# Pioneer VSX-1022 powers off



## jkabs (Mar 17, 2013)

Recently bought a Pioneer VSX-1022-k and have one question. My remote from AT&T U-verse powers on all devices. Everything powers on properly but as soon as the TV comes on, which takes about 10 seconds, the receiver turns off. If I turn the receiver back on after that, it is fine. HDMI out from STB goes to HDMI STB in on receiver and HDMI out goes to TV in.

I have a 5.1 system but don't have the rear speakers hooked up as I have to re-wire. Just have fronts and subwoofer connected.

I assume it is a setting somewhere, but I can't find it. Anyone have any ideas?


----------



## rab-byte (Feb 1, 2011)

First thing to do is to turn HDMI-CEC off on your devices. Often this will solve your issues with power toggles. 

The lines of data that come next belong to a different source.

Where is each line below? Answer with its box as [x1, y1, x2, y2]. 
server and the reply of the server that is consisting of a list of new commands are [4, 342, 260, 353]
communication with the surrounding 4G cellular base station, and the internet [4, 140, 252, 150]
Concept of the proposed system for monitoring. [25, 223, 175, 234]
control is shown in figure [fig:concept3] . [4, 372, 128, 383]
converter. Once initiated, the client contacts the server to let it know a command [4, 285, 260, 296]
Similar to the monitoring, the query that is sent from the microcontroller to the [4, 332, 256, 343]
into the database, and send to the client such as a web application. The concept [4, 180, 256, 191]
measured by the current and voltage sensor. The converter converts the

You can test if this is the problem by unplugging your HDMI cable from the TV and powering everything on. If it doesn't shut down your AVR then that's the most likely problem.


----------



## jkabs (Mar 17, 2013)

About 2 weeks ago, I signed up for a site that called itself something like "the official Pioneer site." I asked this same question and got zero replies.

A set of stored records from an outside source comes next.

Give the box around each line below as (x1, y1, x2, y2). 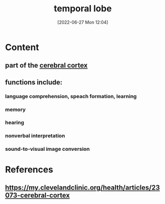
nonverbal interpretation (5, 133, 66, 139)
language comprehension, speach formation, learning (5, 93, 137, 100)
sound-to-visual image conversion (5, 146, 90, 153)
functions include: (5, 78, 63, 86)
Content (5, 41, 39, 53)
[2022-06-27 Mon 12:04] (57, 19, 108, 25)
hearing (5, 119, 25, 126)
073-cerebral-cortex (5, 191, 70, 200)
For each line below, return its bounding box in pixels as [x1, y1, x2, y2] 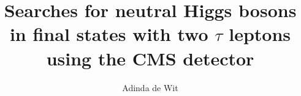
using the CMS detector [46, 45, 254, 70]
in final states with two [9, 21, 208, 46]
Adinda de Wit [122, 81, 178, 94]
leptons [229, 21, 291, 46]
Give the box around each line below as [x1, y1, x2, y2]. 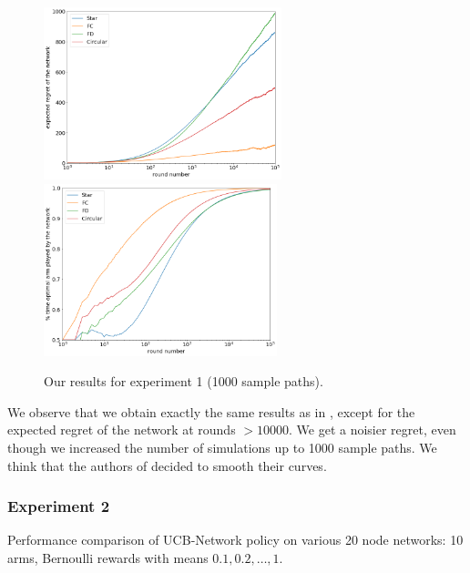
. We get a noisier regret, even [289, 420, 456, 439]
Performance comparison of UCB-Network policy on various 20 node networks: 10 [7, 530, 464, 549]
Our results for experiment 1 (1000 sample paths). [44, 372, 323, 391]
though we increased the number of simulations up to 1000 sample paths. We [7, 437, 437, 456]
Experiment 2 [7, 495, 110, 517]
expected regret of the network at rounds [7, 420, 236, 439]
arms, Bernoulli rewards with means [7, 547, 209, 567]
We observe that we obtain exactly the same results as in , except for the [7, 402, 415, 421]
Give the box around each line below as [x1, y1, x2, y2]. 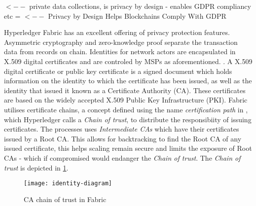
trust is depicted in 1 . [4, 162, 69, 172]
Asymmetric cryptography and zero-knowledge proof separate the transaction [4, 36, 238, 47]
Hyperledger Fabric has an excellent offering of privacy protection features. [4, 27, 230, 37]
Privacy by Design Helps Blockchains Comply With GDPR [48, 10, 226, 21]
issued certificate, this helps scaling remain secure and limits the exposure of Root [4, 143, 252, 153]
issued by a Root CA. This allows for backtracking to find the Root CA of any [4, 133, 242, 143]
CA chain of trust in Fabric [24, 194, 107, 204]
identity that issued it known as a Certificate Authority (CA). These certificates [4, 85, 246, 95]

I posted the question yesterday, got a reply this morning, tried it and it fixed the problem/

I am convinced, this is THE place for help.

Thanks.:clap:


----------



## JQueen (Jan 11, 2012)

Glad to see the issue was resolved A+ to Rab-Byte and Welcome to the Shack!!


----------



## hjones4841 (Jan 21, 2009)

jkabs said:


> I am convinced, this is THE place for help.
> 
> Thanks.:clap:


Well, we try. Glad that it worked for you.


----------



## rab-byte (Feb 1, 2011)

Awww.......Shucks.....:blush:


----------



## rab-byte (Feb 1, 2011)

You may want to look into getting a harmony remote. Their easy to program and will operate all you're equipment. You can find the relatively cheap online for refurbished ones or local retailers sometimes have them open box. 

The 650 and up offer custom buttons so you can have stereo/surround buttons programmed.


----------